The work submitted for the practical assignment will demonstrate:

  • The answer must generally reflect the scenario.
  • A set of tables that generally adhere to the entity model and scenario.
  • Well-designed test data and constraints.
  • A set of SQL queries that is generally correct.
  • A properly constructed view with some testing and discussion.
  • Partially correct granting & revoking of privileges and partially correct data redaction.
  • A solution to question 7 that demonstrates a reasonable level of understanding of concept and practice – and the core/fundamental elements of concept and practice will have been presented.  The solution will be mainly descriptive in content with a low level of critical analysis.  Some technical underpinning that demonstrates understanding of the core practices will be present, although this may be inaccurate or missing in parts.
  • Submission Guidelines

    • You should answer all 7 questions as specified in Section 3.
    • The primary method of submission is via Blackboard.
    • You should submit a PDF copy of your coursework by the submission deadline.  You may be asked to submit in another file format.  In this case your Tutor will inform you accordingly.  
    • If necessary, you may be asked to submit via another secondary method – such as an email attachment.  In this case your Tutor will inform you accordingly. Get HND Assignment help now !!
  • PDF documents should not be password protected or have restricted permissions – specifically, they should allow modifications (for annotations and comments).
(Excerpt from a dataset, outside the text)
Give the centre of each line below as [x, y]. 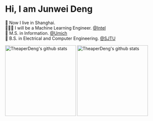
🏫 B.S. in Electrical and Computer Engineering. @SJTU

    • You are advised to keep copies of all your work for your own records.
    • Your submitted coursework should include:
  • The entity model;
  • All table creation statements;
  • The SQL used to create your constraints;
  • Listings of all test data and an explanation of the chosen test data:
    Use the format and output from
        SELECT * FROM <your table name>; 
    to show the test data;
    It is not necessary to include the INSERT statements;
  • The view definition, and an explanation of how and why its data can be changed;
  • The output of all queries, including the output from querying the data dictionary, together with the code used to generate the output;
  • Any DDL statements that you have issued.
  • Use the following formatting guidelines:
  • Output should be properly formatted and presented to be clear and legible; particularly, avoid any wrap-around caused by the Oracle client.  
  • Use the Courier New font for presenting all code, output and test data.